WHAT TO PRODUCE: Pictures stay out of the copy, and everything else in the data below is repeated exactly.

DATASET RECORDS:
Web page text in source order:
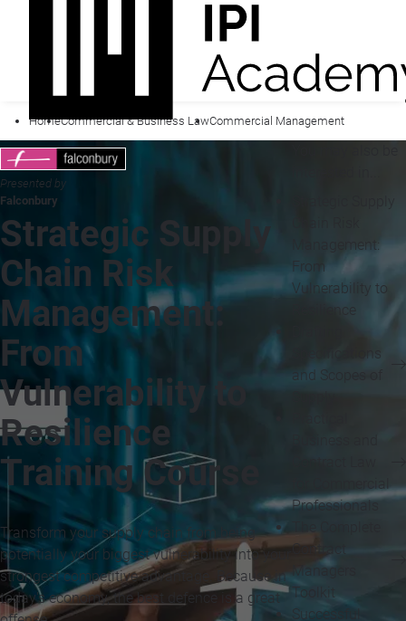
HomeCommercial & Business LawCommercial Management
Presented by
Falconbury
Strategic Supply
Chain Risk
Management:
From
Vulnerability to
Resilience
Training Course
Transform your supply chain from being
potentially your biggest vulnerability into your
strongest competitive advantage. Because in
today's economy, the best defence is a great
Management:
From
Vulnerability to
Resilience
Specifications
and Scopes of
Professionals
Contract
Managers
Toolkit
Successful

RESPONSE BOX:
Web page text in source order:
HomeCommercial & Business LawCommercial Management
Presented by
Falconbury
Strategic Supply
Chain Risk
Management:
From
Vulnerability to
Resilience
Training Course
Transform your supply chain from being
potentially your biggest vulnerability into your
strongest competitive advantage. Because in
today's economy, the best defence is a great
Management:
From
Vulnerability to
Resilience
Specifications
and Scopes of
Professionals
Contract
Managers
Toolkit
Successful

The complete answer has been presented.